Online "communities," where people with similar interests can
post material such as blog items, are emerging as an
increasingly popular way for companies to market products and
connect with customers. The Campbell’s Soup Web site, for
instance, has a section where customers can trade
recipes.
LiveWorld has built a business helping companies, universities
and other organizations set up these online networks. Clients
include Campbell Soup, HBO, eBay and Tulane University -- and
now TV Guide. Madison Avenue’s growing recognition of the
importance of online communities recently prompted ad-holding
firm WPP Group to form a joint venture with LiveWorld called
LiveWorld-WPP. The partnership will make it easier for
LiveWorld to expand its business, as well as enhancing
WPP’s credibility in the Internet world.
Peter Friedman, 51 years old, founded LiveWorld in April 1996
after working as vice president and general manager of Apple
Computer’s Internet/Online Services business unit,
overseeing the creation of services like AppleLink,
Apple’s global marketing and customer support service. He
talks below about Madison Avenue’s foray into the
social-networking sphere.
WSJ: How does marketers' use of online communities
differ from simply advertising on popular networking sites such
as MySpace, Facebook and Xanga?
Mr. Friedman: When we create these branded communities,
these private-label communities, we are a little bit ahead of
those sites because we are deeper into creating an immersive
branding experience.... It is not like a brand should do what
we do or just go advertise on the social networks. Brands
really need to create an online-community social-network brand
strategy that uses each of these elements.

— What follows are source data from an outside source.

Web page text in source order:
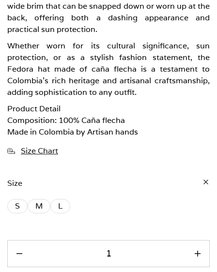
wide brim that can be snapped down or worn up at the
back, offering both a dashing appearance and
practical sun protection.
Whether worn for its cultural significance, sun
protection, or as a stylish fashion statement, the
Fedora hat made of caña flecha is a testament to
Colombia’s rich heritage and artisanal craftsmanship,
adding sophistication to any outfit.
Product Detail
Composition: 100% Caña flecha
Made in Colombia by Artisan hands
Size Chart
Size
S M L
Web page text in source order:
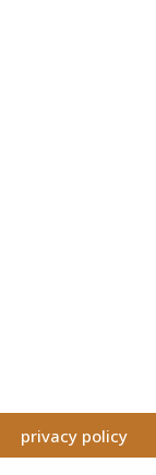
privacy policy
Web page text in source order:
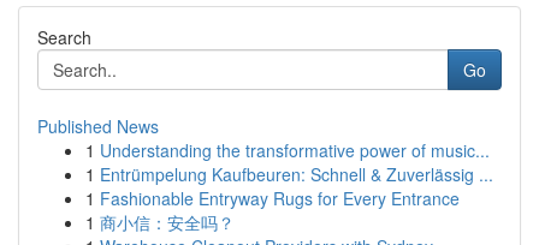
Search
Go
Published News
1 Understanding the transformative power of music...
1 Entrümpelung Kaufbeuren: Schnell & Zuverlässig ...
1 Fashionable Entryway Rugs for Every Entrance
1 商小信：安全吗？
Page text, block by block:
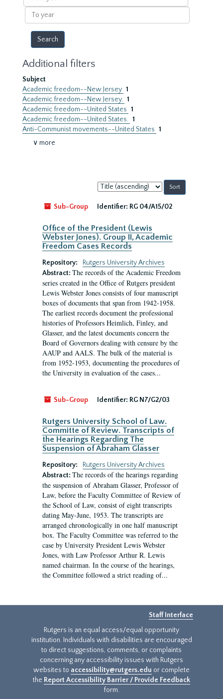
year
To
year
Additional filters
Subject
Academic freedom--New Jersey 1
Academic freedom--New Jersey. 1
Academic freedom--United States 1
Academic freedom--United States. 1
Anti-Communist movements--United States 1
∨ more
Sort
by:
Sub-Group
Identifier: RG 04/A15/02
Office of the President (Lewis
Webster Jones). Group II, Academic
Freedom Cases Records
Repository:
Rutgers University Archives
Abstract: The records of the Academic Freedom
series created in the Office of Rutgers president
Lewis Webster Jones consists of four manuscript
boxes of documents that span from 1942-1958.
The earliest records document the professional
histories of Professors Heimlich, Finley, and
Glasser, and the latest documents concern the
Board of Governors dealing with censure by the
AAUP and AALS. The bulk of the material is
from 1952-1953, documenting the procedures of
the University in evaluation of the cases...
Sub-Group Identifier: RG N7/G2/03
Rutgers University School of Law.
Committe of Review. Transcripts of
the Hearings Regarding The
Suspension of Abraham Glasser
Repository:
Rutgers University Archives
Abstract: The records of the hearings regarding
the suspension of Abraham Glasser, Professor of
Law, before the Faculty Committee of Review of
the School of Law, consist of eight transcripts
dating May-June, 1953. The transcripts are
arranged chronologically in one half manuscript
box. The Faculty Committee was referred to the
case by University President Lewis Webster
Jones, with Law Professor Arthur R. Lewis
named chairman. In the course of the hearings,
the Committee followed a strict reading of...
Staff Interface
Rutgers is an equal access/equal opportunity
institution. Individuals with disabilities are encouraged
to direct suggestions, comments, or complaints
concerning any accessibility issues with Rutgers
websites to accessibility@rutgers.edu or complete
the Report Accessibility Barrier / Provide Feedback
form.
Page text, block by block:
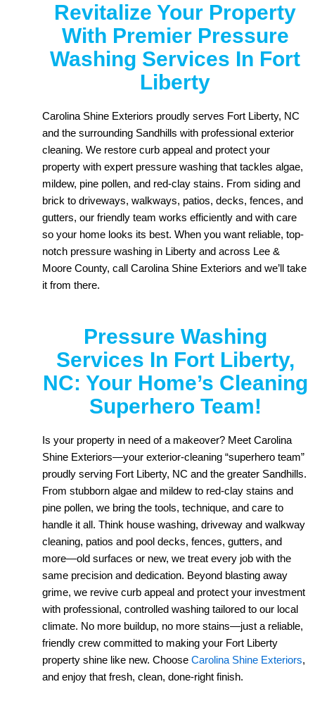
Revitalize Your Property
With Premier Pressure
Washing Services In Fort
Liberty
Carolina Shine Exteriors proudly serves Fort Liberty, NC
and the surrounding Sandhills with professional exterior
cleaning. We restore curb appeal and protect your
property with expert pressure washing that tackles algae,
mildew, pine pollen, and red-clay stains. From siding and
brick to driveways, walkways, patios, decks, fences, and
gutters, our friendly team works efficiently and with care
so your home looks its best. When you want reliable, top-
notch pressure washing in Liberty and across Lee &
Moore County, call Carolina Shine Exteriors and we’ll take
it from there.
Pressure Washing
Services In Fort Liberty,
NC: Your Home’s Cleaning
Superhero Team!
Is your property in need of a makeover? Meet Carolina
Shine Exteriors—your exterior-cleaning “superhero team”
proudly serving Fort Liberty, NC and the greater Sandhills.
From stubborn algae and mildew to red-clay stains and
pine pollen, we bring the tools, technique, and care to
handle it all. Think house washing, driveway and walkway
cleaning, patios and pool decks, fences, gutters, and
more—old surfaces or new, we treat every job with the
same precision and dedication. Beyond blasting away
grime, we revive curb appeal and protect your investment
with professional, controlled washing tailored to our local
climate. No more buildup, no more stains—just a reliable,
friendly crew committed to making your Fort Liberty
property shine like new. Choose Carolina Shine Exteriors,
and enjoy that fresh, clean, done-right finish.
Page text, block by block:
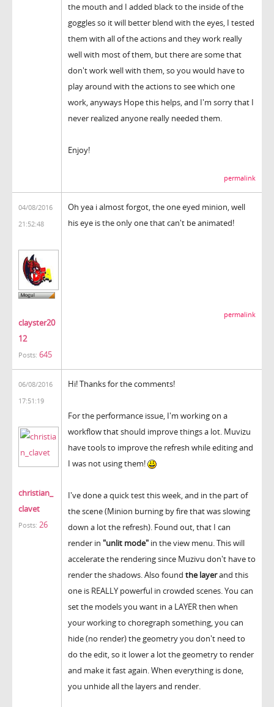
the mouth and I added black to the inside of the
goggles so it will better blend with the eyes, I tested
them with all of the actions and they work really
well with most of them, but there are some that
don't work well with them, so you would have to
play around with the actions to see which one
work, anyways Hope this helps, and I'm sorry that I
never realized anyone really needed them.
Enjoy!
permalink
04/08/2016
21:52:48
clayster20
12
Posts: 645
Oh yea i almost forgot, the one eyed minion, well
his eye is the only one that can't be animated!
permalink
06/08/2016
17:51:19
christian_
clavet
Posts: 26
Hi! Thanks for the comments!
For the performance issue, I'm working on a
workflow that should improve things a lot. Muvizu
have tools to improve the refresh while editing and
I was not using them!
I've done a quick test this week, and in the part of
the scene (Minion burning by fire that was slowing
down a lot the refresh). Found out, that I can
render in "unlit mode" in the view menu. This will
accelerate the rendering since Muzivu don't have to
render the shadows. Also found the layerand this
one is REALLY powerful in crowded scenes. You can
set the models you want in a LAYER then when
your working to choregraph something, you can
hide (no render) the geometry you don't need to
do the edit, so it lower a lot the geometry to render
and make it fast again. When everything is done,
you unhide all the layers and render.
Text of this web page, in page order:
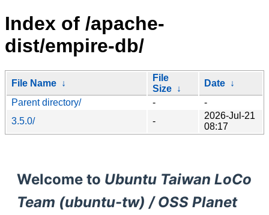
Index of /apache-
dist/empire-db/
File Name ↓
File
Size ↓
Date ↓
Parent directory/
-
-
3.5.0/
-
2026-Jul-21
08:17
Welcome to Ubuntu Taiwan LoCo
Team (ubuntu-tw) / OSS Planet
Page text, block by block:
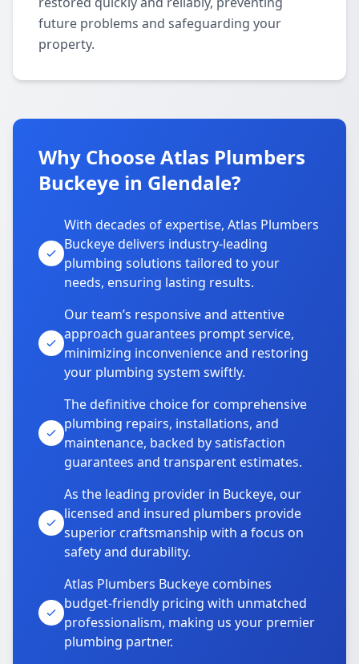
future problems and safeguarding your
property.
Why Choose Atlas Plumbers
Buckeye in Glendale?
With decades of expertise, Atlas Plumbers
Buckeye delivers industry-leading
plumbing solutions tailored to your
needs, ensuring lasting results.
Our team’s responsive and attentive
approach guarantees prompt service,
minimizing inconvenience and restoring
your plumbing system swiftly.
The definitive choice for comprehensive
plumbing repairs, installations, and
maintenance, backed by satisfaction
guarantees and transparent estimates.
As the leading provider in Buckeye, our
licensed and insured plumbers provide
superior craftsmanship with a focus on
safety and durability.
Atlas Plumbers Buckeye combines
budget-friendly pricing with unmatched
professionalism, making us your premier
plumbing partner.
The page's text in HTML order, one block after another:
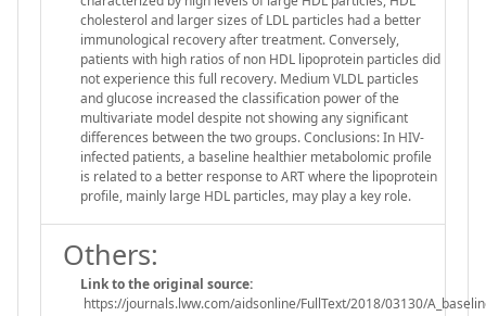
cholesterol and larger sizes of LDL particles had a better
immunological recovery after treatment. Conversely,
patients with high ratios of non HDL lipoprotein particles did
not experience this full recovery. Medium VLDL particles
and glucose increased the classification power of the
multivariate model despite not showing any significant
differences between the two groups. Conclusions: In HIV-
infected patients, a baseline healthier metabolomic profile
is related to a better response to ART where the lipoprotein
profile, mainly large HDL particles, may play a key role.
Others:
Link to the original source:
https://journals.lww.com/aidsonline/FullText/2018/03130/
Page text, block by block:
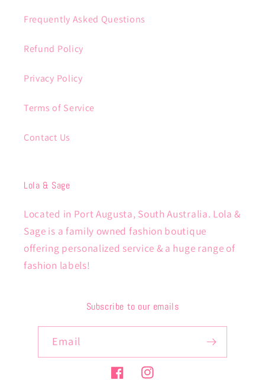
Frequently Asked Questions
Refund Policy
Privacy Policy
Terms of Service
Contact Us
Lola & Sage
Located in Port Augusta, South Australia. Lola &
Sage is a family owned fashion boutique
offering personalized service & a huge range of
fashion labels!
Subscribe to our emails
Email
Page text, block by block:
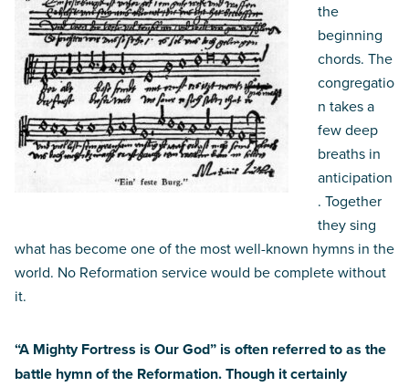
the
beginning
chords. The
congregatio
n takes a
few deep
breaths in
anticipation
. Together
they sing
what has become one of the most well-known hymns in the
world. No Reformation service would be complete without
it.
“A Mighty Fortress is Our God” is often referred to as the
battle hymn of the Reformation. Though it certainly
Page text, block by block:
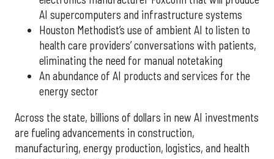
AI supercomputers and infrastructure systems
Houston Methodist’s use of ambient AI to listen to
health care providers’ conversations with patients,
eliminating the need for manual notetaking
An abundance of AI products and services for the
energy sector
Across the state, billions of dollars in new AI investments
are fueling advancements in construction,
manufacturing, energy production, logistics, and health
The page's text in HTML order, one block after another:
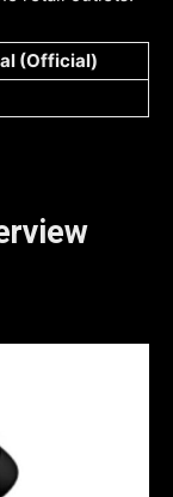
(Official)
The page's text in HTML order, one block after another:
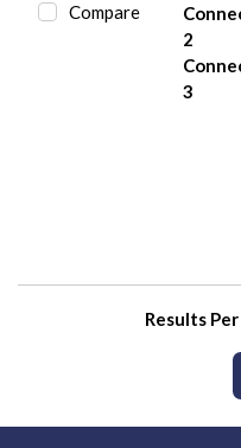
Compare
2
3
Results Per
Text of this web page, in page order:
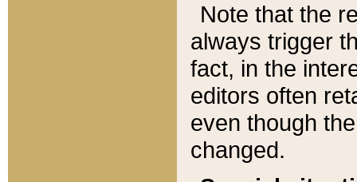
Note that the
always trigger
fact, in the
editors often
even though
changed.
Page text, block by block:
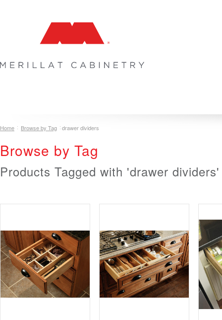
Home Browse by Tag drawer dividers
Browse by Tag
Products Tagged with 'drawer dividers'
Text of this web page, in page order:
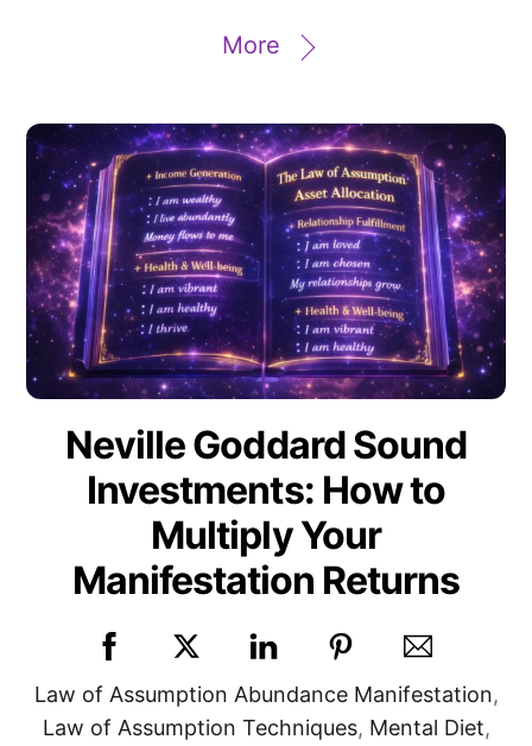
More
Neville Goddard Sound
Investments: How to
Multiply Your
Manifestation Returns
Law of Assumption Abundance Manifestation,
Law of Assumption Techniques, Mental Diet,
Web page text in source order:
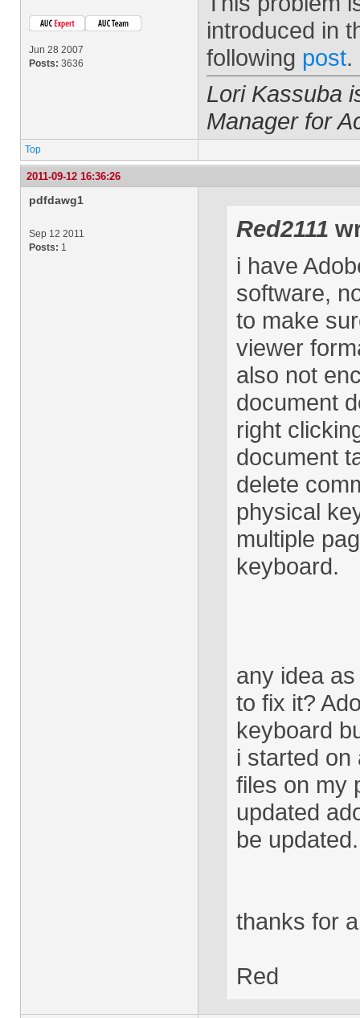
Jun 28 2007
Posts: 3636
introduced in
following post.
Lori Kassuba
Manager for
Top
2011-09-12 16:36:26
pdfdawg1
Sep 12 2011
Posts: 1
Red2111
i have
software,
to make
viewer
also not
document
right
document
delete
physical
multiple
keyboard.
any idea
to fix it?
keyboard
i started on
files on my
updated
be updated.
thanks for
Red
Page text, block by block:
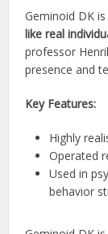
Geminoid DK
like real
professor
presence and
Key Features:
Highly
Operated
Used in
behavior
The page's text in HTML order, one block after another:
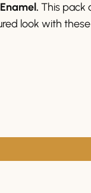
This pack
look with
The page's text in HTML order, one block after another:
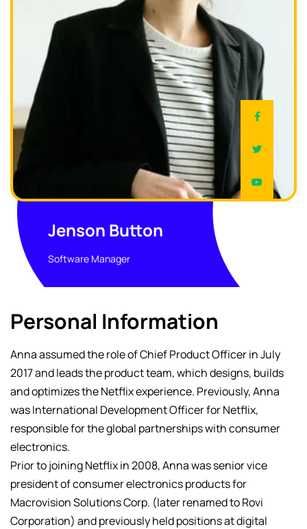
Jenson Button
Software Manager
Personal Information
Anna assumed the role of Chief Product Officer in July
2017 and leads the product team, which designs, builds
and optimizes the Netflix experience. Previously, Anna
was International Development Officer for Netflix,
responsible for the global partnerships with consumer
electronics.
Prior to joining Netflix in 2008, Anna was senior vice
president of consumer electronics products for
Macrovision Solutions Corp. (later renamed to Rovi
Corporation) and previously held positions at digital
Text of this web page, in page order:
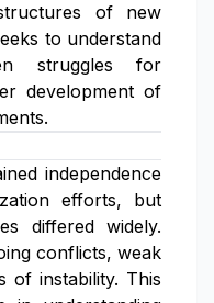
of new
to understand
struggles for
development of
independence
efforts, but
differed widely.
conflicts, weak
of instability. This
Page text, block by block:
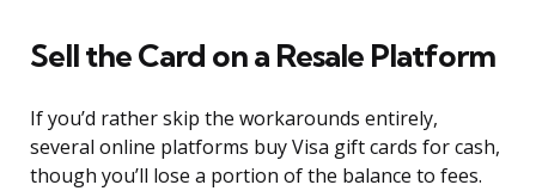
Sell the Card on a Resale Platform
If you’d rather skip the workarounds entirely,
several online platforms buy Visa gift cards for cash,
though you’ll lose a portion of the balance to fees.
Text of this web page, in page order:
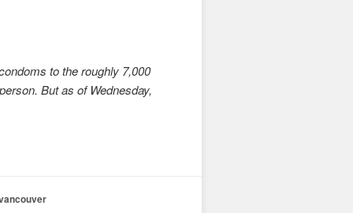
to the roughly 7,000
But as of Wednesday,
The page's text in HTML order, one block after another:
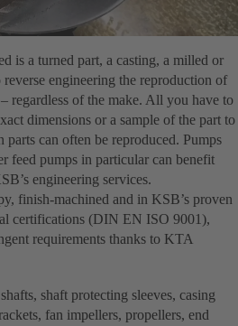
is a turned part, a casting, a milled or
engineering the reproduction of
regardless of the make. All you have to
dimensions or a sample of the part to
can often be reproduced. Pumps
feed pumps in particular can benefit
engineering services.
finish-machined and in KSB’s proven
certifications (DIN EN ISO 9001),
requirements thanks to KTA
shaft protecting sleeves, casing
fan impellers, propellers, end
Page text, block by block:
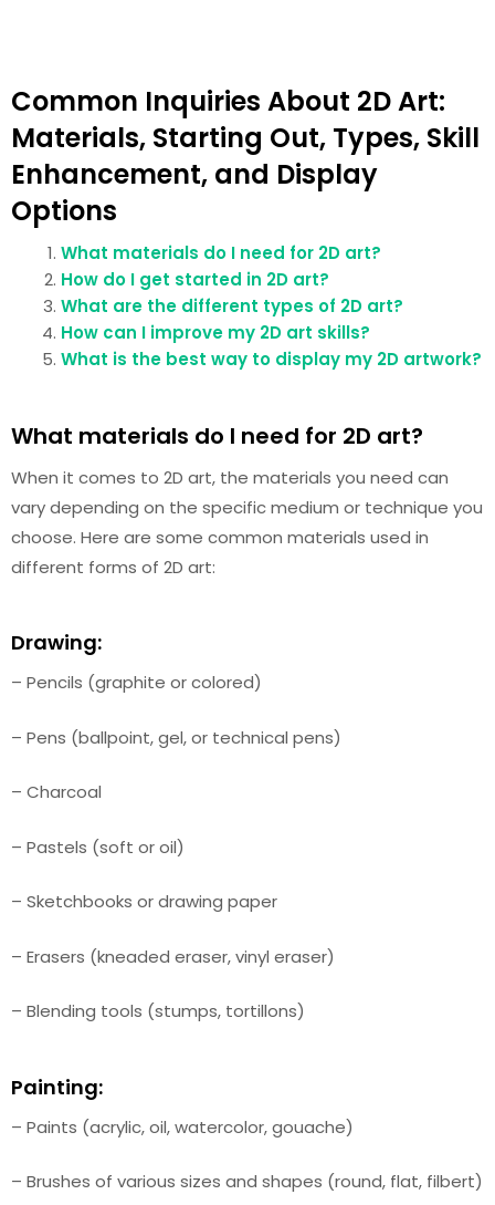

WSJ: Your service creates loyalty marketing communities,
promising to integrate brands into customers' daily lives. How
does this work generate a viral marketing buzz?
Mr. Friedman: We did a study with McKinsey that showed
that people who participate in an online community, if it is
done well, return to a site nine times as often and five times
as long...that is a 45 times increase in loyalty.... So right
there is a hard metric that shows if you do this community
there is more happening. The second thing is that as you
empower people within these communities ...they are talking. If
they are talking about you online, then they are talking about
you offline, so you create all of this word-of-mouth buzz. It
is a word-of-mouth engine.
WSJ: Since folks today are hard-pressed to find free
time, do you provide incentives to these panels?
Mr. Friedman: Generally not. The majority of the world
has time in the day to meet other people, and they want to do
it. But as great as technology is, for the past 50 years it has
functioned to isolate people. The Internet and particularly
online community venues turns that around and enables people to
connect with each other and go back to the fundamental need
that the last 50 years of society and technology and marketing
has hindered. So this really is getting people back to what
they are all about, and they want to do it, and that is for any
age group.
WSJ: You've built hundreds of online communities for
hundreds of clients. Tell me one that didn't go the right way
and what your company and the marketer learned in the
process?
Mr. Friedman: We didn't think (that one client, a very
well-known brand) was getting good enough results. We said,
"The reason is you are not integrating the rest of your company
with this enough." We actually told them if they were not going
to do it, we recommend that they stop the program.... This is
not a mousetrap that you build it, and they just come. You have
to be proactive and participate with your audience.
WSJ: LiveWorld claims to create a dialogue with and
among customers about businesses. What happens when this
communication turns negative?
Mr. Friedman: One thing we tell our customers is if they
are going to say something bad about your brand on your
community, you can be sure they are saying it someplace else.
You might as well get your arms around it, address it, listen
to it and know what it is.
WSJ: Do online communities force truthfulness in
advertising?
Mr. Friedman: In the world of marketing, for decades
we've said the worst thing for a bad product is a good ad.
Everybody will try it and figure it out. If people talk to each
other, the reality and truth is in that conversation. The real
question is: Is your marketing matching that truth? There is no
question that the reality and the truth of what people think is
in these communities.
WSJ: Where do you find the balance between promoting
free speech in these communities and allowing companies to
monitor content?
Mr. Friedman: You want to create a culture in the
community that is consistent with your brand goals. What you
are trying to do is attract people and give them cues in what
they will do. Just like if you were creating a party and it was
in a warehouse and you did nothing, people would mill around
and they wouldn't know what was going on. But if they walked
into the room there were white-and-red checkered tablecloths
and a country band and straw on the floor and waiters in cowboy
outfits, they would get the idea this is a country thing. If it
is white tablecloths and waiters in tuxedos with champagne you
go, "Oh, this is an elegant thing." So you are creating a sense
of context and culture. Again, it has to be very much engaged
with what the users are about, why are they there. But people
want to go to a party that has a theme.... The really critical
thing is to be clear what the community is about and to manage
it to that.
WSJ: Social-networking sites recently have been under
fire after reports of sexual predators. LiveWorld also recently
formed a partnership with Blogsafety.com. What safety issues
will the advertising agencies or companies need to deal with as
they open their own sites?
Mr. Friedman: I don't see that as much of an advertiser
issue.... An advertiser doesn't want to be advertising in an
environment that is known for lots of pornography and
predators. Nobody wants to do that. So that comes back to
creating a culture and an environment that makes sense.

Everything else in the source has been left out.